━━ INPUT DATA ━━

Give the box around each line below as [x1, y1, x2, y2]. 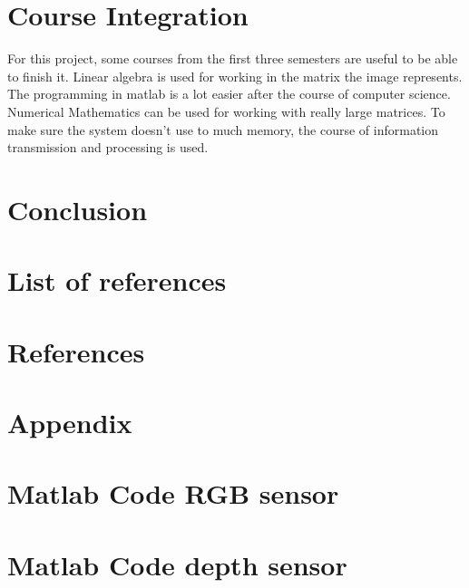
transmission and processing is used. [7, 138, 209, 157]
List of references [7, 262, 227, 299]
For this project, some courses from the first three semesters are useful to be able [7, 49, 458, 68]
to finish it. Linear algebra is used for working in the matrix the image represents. [7, 66, 463, 85]
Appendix [7, 404, 132, 440]
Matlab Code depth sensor [7, 545, 347, 583]
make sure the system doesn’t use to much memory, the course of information [7, 120, 439, 139]
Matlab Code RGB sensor [7, 475, 339, 512]
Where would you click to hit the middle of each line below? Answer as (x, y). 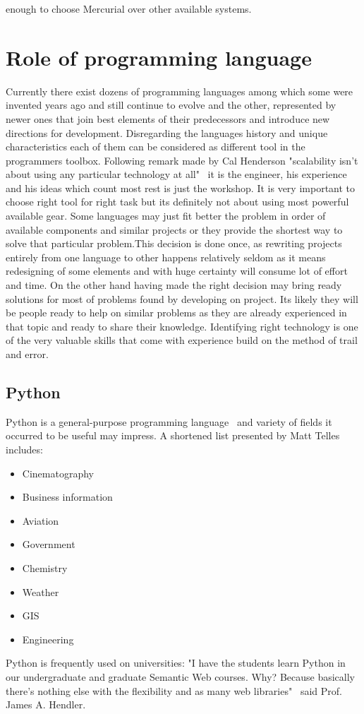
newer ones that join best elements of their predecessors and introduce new (168, 118)
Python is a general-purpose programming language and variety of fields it (169, 421)
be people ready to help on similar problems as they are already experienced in (176, 313)
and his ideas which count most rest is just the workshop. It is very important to (181, 188)
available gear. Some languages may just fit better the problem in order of (166, 216)
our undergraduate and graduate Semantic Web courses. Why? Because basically (180, 676)
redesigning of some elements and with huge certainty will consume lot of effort (177, 271)
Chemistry (45, 567)
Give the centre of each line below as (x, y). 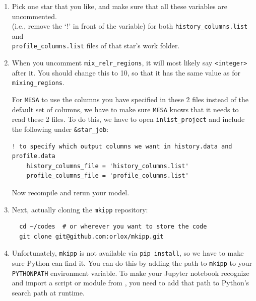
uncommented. (34, 16)
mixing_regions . (38, 82)
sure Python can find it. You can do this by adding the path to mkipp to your (132, 263)
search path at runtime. (48, 292)
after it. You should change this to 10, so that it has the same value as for (126, 72)
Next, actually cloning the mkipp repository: (80, 209)
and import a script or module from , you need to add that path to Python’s (131, 283)
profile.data (34, 156)
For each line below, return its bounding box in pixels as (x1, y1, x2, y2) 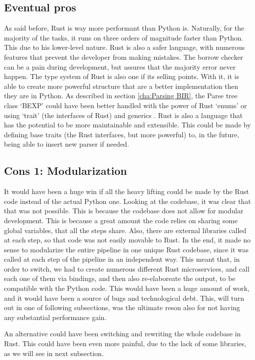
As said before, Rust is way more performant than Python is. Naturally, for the (4, 23, 244, 33)
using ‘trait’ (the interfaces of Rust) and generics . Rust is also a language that (4, 110, 243, 120)
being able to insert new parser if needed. (4, 139, 129, 149)
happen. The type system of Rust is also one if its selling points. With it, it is (4, 71, 239, 81)
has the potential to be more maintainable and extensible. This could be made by (4, 120, 251, 130)
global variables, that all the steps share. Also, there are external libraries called (4, 225, 247, 235)
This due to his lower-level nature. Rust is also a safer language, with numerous (4, 42, 245, 52)
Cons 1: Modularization (4, 163, 127, 178)
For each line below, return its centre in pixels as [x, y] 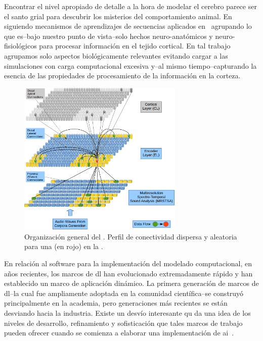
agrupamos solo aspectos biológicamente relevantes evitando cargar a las [116, 55]
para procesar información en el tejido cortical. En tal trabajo [135, 46]
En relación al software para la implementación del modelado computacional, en [128, 263]
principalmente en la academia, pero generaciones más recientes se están [116, 303]
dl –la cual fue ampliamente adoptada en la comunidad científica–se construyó [124, 293]
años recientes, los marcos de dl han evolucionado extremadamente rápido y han [128, 273]
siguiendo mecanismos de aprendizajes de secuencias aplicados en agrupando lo [128, 26]
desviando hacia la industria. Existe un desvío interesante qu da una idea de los [127, 313]
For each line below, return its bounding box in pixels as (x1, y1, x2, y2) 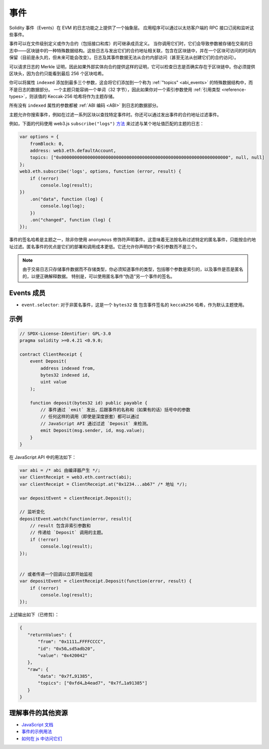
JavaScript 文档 (21, 721, 54, 727)
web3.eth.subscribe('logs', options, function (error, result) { (19, 169, 181, 174)
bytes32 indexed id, (40, 373, 90, 378)
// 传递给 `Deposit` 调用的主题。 (30, 530, 106, 535)
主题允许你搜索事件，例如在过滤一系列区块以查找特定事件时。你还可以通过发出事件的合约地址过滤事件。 (9, 111, 222, 117)
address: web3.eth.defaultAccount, (30, 148, 116, 153)
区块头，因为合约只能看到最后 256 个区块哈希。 (9, 70, 106, 76)
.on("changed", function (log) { (30, 217, 111, 223)
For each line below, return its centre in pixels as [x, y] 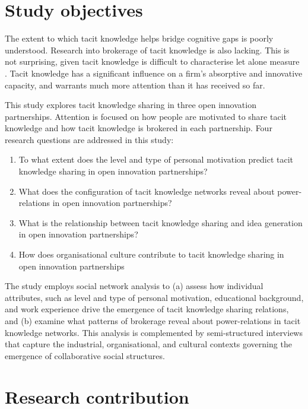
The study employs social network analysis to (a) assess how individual [134, 286]
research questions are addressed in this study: [89, 139]
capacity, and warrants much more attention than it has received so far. [135, 85]
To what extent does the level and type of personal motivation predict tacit [156, 159]
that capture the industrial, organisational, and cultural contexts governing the [148, 344]
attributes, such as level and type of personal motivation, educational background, [154, 297]
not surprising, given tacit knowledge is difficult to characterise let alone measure [152, 61]
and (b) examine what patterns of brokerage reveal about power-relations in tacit [153, 321]
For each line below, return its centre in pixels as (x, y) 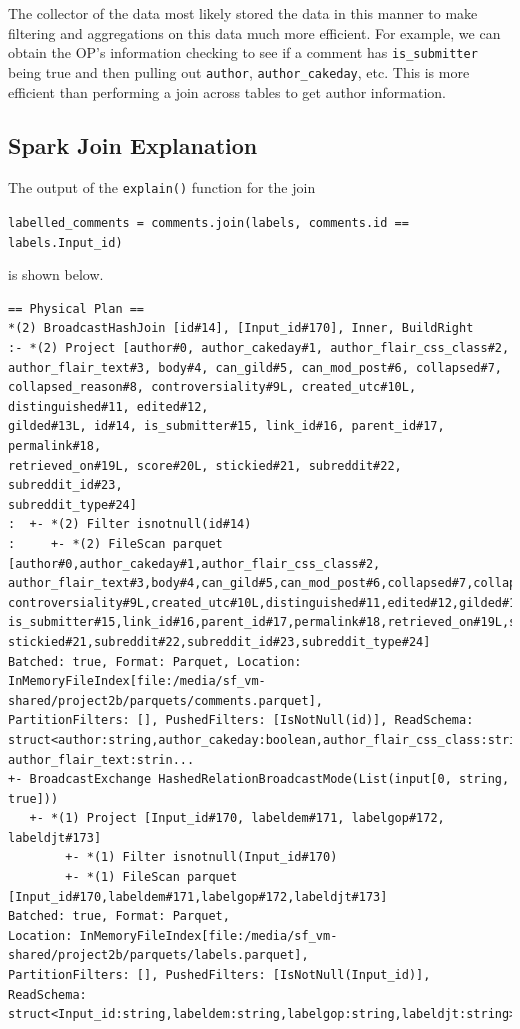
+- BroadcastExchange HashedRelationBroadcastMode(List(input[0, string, (259, 779)
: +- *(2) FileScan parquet (115, 543)
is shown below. (56, 274)
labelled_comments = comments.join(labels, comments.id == (208, 222)
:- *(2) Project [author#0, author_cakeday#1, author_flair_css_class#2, (259, 348)
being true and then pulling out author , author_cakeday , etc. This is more (239, 71)
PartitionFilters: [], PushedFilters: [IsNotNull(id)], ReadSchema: (241, 720)
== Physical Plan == (76, 308)
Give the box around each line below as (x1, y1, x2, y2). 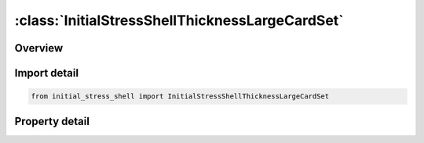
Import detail (14, 66, 79, 80)
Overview (14, 41, 64, 55)
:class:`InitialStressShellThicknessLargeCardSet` (14, 12, 345, 29)
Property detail (14, 114, 90, 128)
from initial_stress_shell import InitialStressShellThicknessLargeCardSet (31, 92, 330, 101)
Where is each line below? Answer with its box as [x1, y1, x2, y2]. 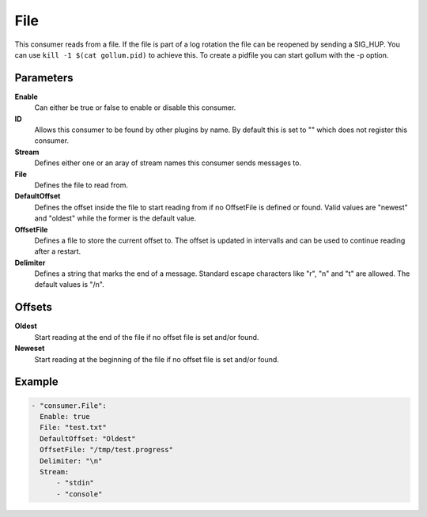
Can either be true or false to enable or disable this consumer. [34, 103, 236, 112]
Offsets [14, 300, 53, 314]
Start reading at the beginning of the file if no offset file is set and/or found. [34, 354, 280, 364]
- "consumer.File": [31, 401, 107, 410]
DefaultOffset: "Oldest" [40, 434, 136, 443]
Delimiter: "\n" [40, 456, 103, 466]
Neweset [14, 344, 45, 353]
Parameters [14, 71, 74, 85]
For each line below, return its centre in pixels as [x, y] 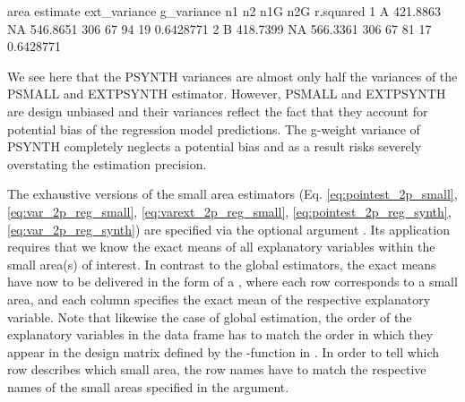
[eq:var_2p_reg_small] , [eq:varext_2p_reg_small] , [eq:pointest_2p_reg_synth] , [229, 211]
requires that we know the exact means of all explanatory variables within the [221, 247]
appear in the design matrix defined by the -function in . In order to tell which [224, 351]
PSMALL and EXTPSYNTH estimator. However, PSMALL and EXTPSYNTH [227, 94]
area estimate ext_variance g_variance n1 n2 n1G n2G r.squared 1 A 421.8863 [224, 11]
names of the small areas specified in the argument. [148, 386]
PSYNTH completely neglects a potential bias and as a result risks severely [215, 146]
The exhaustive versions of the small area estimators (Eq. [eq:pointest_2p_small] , [232, 194]
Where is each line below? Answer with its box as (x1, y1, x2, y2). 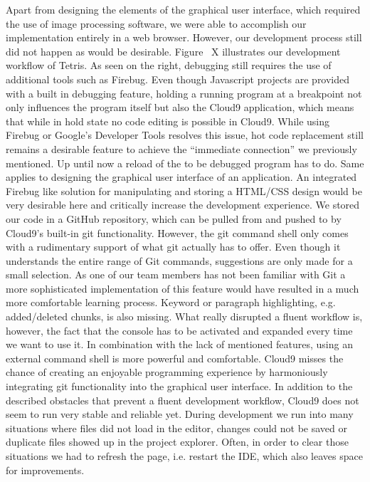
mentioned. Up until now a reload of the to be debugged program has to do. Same (6, 155, 364, 170)
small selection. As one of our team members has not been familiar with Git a (6, 267, 346, 282)
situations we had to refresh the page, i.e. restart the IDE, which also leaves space (6, 449, 363, 463)
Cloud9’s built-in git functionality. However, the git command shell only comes (6, 225, 349, 240)
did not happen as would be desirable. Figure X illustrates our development (6, 43, 341, 58)
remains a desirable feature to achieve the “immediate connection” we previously (6, 141, 357, 156)
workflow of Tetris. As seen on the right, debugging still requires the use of (6, 58, 332, 73)
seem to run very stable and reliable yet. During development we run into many (6, 407, 354, 421)
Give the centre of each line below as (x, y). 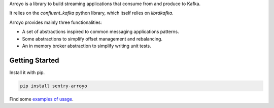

━━━

**PROBLEM TO WORK ON**.
Could you print all of the entries above exactly as written, minus the pictures?

**SOLVED EXERCISE**.
Give the box around each line below as [x1, y1, x2, y2]. 
transmission and processing is used. [7, 138, 209, 157]
List of references [7, 262, 227, 299]
For this project, some courses from the first three semesters are useful to be able [7, 49, 458, 68]
to finish it. Linear algebra is used for working in the matrix the image represents. [7, 66, 463, 85]
Appendix [7, 404, 132, 440]
Matlab Code depth sensor [7, 545, 347, 583]
make sure the system doesn’t use to much memory, the course of information [7, 120, 439, 139]
Matlab Code RGB sensor [7, 475, 339, 512]
Where would you click to hit the middle of each line below? Answer as (x, y). 
newer ones that join best elements of their predecessors and introduce new (168, 118)
Python is a general-purpose programming language and variety of fields it (169, 421)
be people ready to help on similar problems as they are already experienced in (176, 313)
and his ideas which count most rest is just the workshop. It is very important to (181, 188)
available gear. Some languages may just fit better the problem in order of (166, 216)
our undergraduate and graduate Semantic Web courses. Why? Because basically (180, 676)
redesigning of some elements and with huge certainty will consume lot of effort (177, 271)
Chemistry (45, 567)
Give the centre of each line below as (x, y). 
uncommented. (34, 16)
mixing_regions . (38, 82)
sure Python can find it. You can do this by adding the path to mkipp to your (132, 263)
search path at runtime. (48, 292)
after it. You should change this to 10, so that it has the same value as for (126, 72)
Next, actually cloning the mkipp repository: (80, 209)
and import a script or module from , you need to add that path to Python’s (131, 283)
profile.data (34, 156)
For each line below, return its bounding box in pixels as (x1, y1, x2, y2) 
As said before, Rust is way more performant than Python is. Naturally, for the (4, 23, 244, 33)
using ‘trait’ (the interfaces of Rust) and generics . Rust is also a language that (4, 110, 243, 120)
being able to insert new parser if needed. (4, 139, 129, 149)
happen. The type system of Rust is also one if its selling points. With it, it is (4, 71, 239, 81)
has the potential to be more maintainable and extensible. This could be made by (4, 120, 251, 130)
global variables, that all the steps share. Also, there are external libraries called (4, 225, 247, 235)
This due to his lower-level nature. Rust is also a safer language, with numerous (4, 42, 245, 52)
Cons 1: Modularization (4, 163, 127, 178)
For each line below, return its centre in pixels as [x, y] 
agrupamos solo aspectos biológicamente relevantes evitando cargar a las [116, 55]
para procesar información en el tejido cortical. En tal trabajo [135, 46]
En relación al software para la implementación del modelado computacional, en [128, 263]
principalmente en la academia, pero generaciones más recientes se están [116, 303]
dl –la cual fue ampliamente adoptada en la comunidad científica–se construyó [124, 293]
años recientes, los marcos de dl han evolucionado extremadamente rápido y han [128, 273]
siguiendo mecanismos de aprendizajes de secuencias aplicados en agrupando lo [128, 26]
desviando hacia la industria. Existe un desvío interesante qu da una idea de los [127, 313]
For each line below, return its bounding box in pixels as (x1, y1, x2, y2) 
JavaScript 文档 (21, 721, 54, 727)
web3.eth.subscribe('logs', options, function (error, result) { (19, 169, 181, 174)
bytes32 indexed id, (40, 373, 90, 378)
// 传递给 `Deposit` 调用的主题。 (30, 530, 106, 535)
主题允许你搜索事件，例如在过滤一系列区块以查找特定事件时。你还可以通过发出事件的合约地址过滤事件。 (9, 111, 222, 117)
address: web3.eth.defaultAccount, (30, 148, 116, 153)
区块头，因为合约只能看到最后 256 个区块哈希。 (9, 70, 106, 76)
.on("changed", function (log) { (30, 217, 111, 223)
For each line below, return its centre in pixels as [x, y] 
The study employs social network analysis to (a) assess how individual [134, 286]
research questions are addressed in this study: [89, 139]
capacity, and warrants much more attention than it has received so far. [135, 85]
To what extent does the level and type of personal motivation predict tacit [156, 159]
that capture the industrial, organisational, and cultural contexts governing the [148, 344]
attributes, such as level and type of personal motivation, educational background, [154, 297]
not surprising, given tacit knowledge is difficult to characterise let alone measure [152, 61]
and (b) examine what patterns of brokerage reveal about power-relations in tacit [153, 321]
For each line below, return its centre in pixels as (x, y) 
+- BroadcastExchange HashedRelationBroadcastMode(List(input[0, string, (259, 779)
: +- *(2) FileScan parquet (115, 543)
is shown below. (56, 274)
labelled_comments = comments.join(labels, comments.id == (208, 222)
:- *(2) Project [author#0, author_cakeday#1, author_flair_css_class#2, (259, 348)
being true and then pulling out author , author_cakeday , etc. This is more (239, 71)
PartitionFilters: [], PushedFilters: [IsNotNull(id)], ReadSchema: (241, 720)
== Physical Plan == (76, 308)
Give the box around each line below as (x1, y1, x2, y2). 
Import detail (14, 66, 79, 80)
Overview (14, 41, 64, 55)
:class:`InitialStressShellThicknessLargeCardSet` (14, 12, 345, 29)
Property detail (14, 114, 90, 128)
from initial_stress_shell import InitialStressShellThicknessLargeCardSet (31, 92, 330, 101)
Where is each line below? Answer with its box as [x1, y1, x2, y2]. 
Can either be true or false to enable or disable this consumer. [34, 103, 236, 112]
Offsets [14, 300, 53, 314]
Start reading at the beginning of the file if no offset file is set and/or found. [34, 354, 280, 364]
- "consumer.File": [31, 401, 107, 410]
DefaultOffset: "Oldest" [40, 434, 136, 443]
Delimiter: "\n" [40, 456, 103, 466]
Neweset [14, 344, 45, 353]
Parameters [14, 71, 74, 85]
For each line below, return its centre in pixels as [x, y] 
[eq:var_2p_reg_small] , [eq:varext_2p_reg_small] , [eq:pointest_2p_reg_synth] , [229, 211]
requires that we know the exact means of all explanatory variables within the [221, 247]
appear in the design matrix defined by the -function in . In order to tell which [224, 351]
PSMALL and EXTPSYNTH estimator. However, PSMALL and EXTPSYNTH [227, 94]
area estimate ext_variance g_variance n1 n2 n1G n2G r.squared 1 A 421.8863 [224, 11]
names of the small areas specified in the argument. [148, 386]
PSYNTH completely neglects a potential bias and as a result risks severely [215, 146]
The exhaustive versions of the small area estimators (Eq. [eq:pointest_2p_small] , [232, 194]
Where is each line below? Answer with its box as (x1, y1, x2, y2). 
mentioned. Up until now a reload of the to be debugged program has to do. Same (6, 155, 364, 170)
small selection. As one of our team members has not been familiar with Git a (6, 267, 346, 282)
situations we had to refresh the page, i.e. restart the IDE, which also leaves space (6, 449, 363, 463)
Cloud9’s built-in git functionality. However, the git command shell only comes (6, 225, 349, 240)
did not happen as would be desirable. Figure X illustrates our development (6, 43, 341, 58)
remains a desirable feature to achieve the “immediate connection” we previously (6, 141, 357, 156)
workflow of Tetris. As seen on the right, debugging still requires the use of (6, 58, 332, 73)
seem to run very stable and reliable yet. During development we run into many (6, 407, 354, 421)
Give the centre of each line below as (x, y). 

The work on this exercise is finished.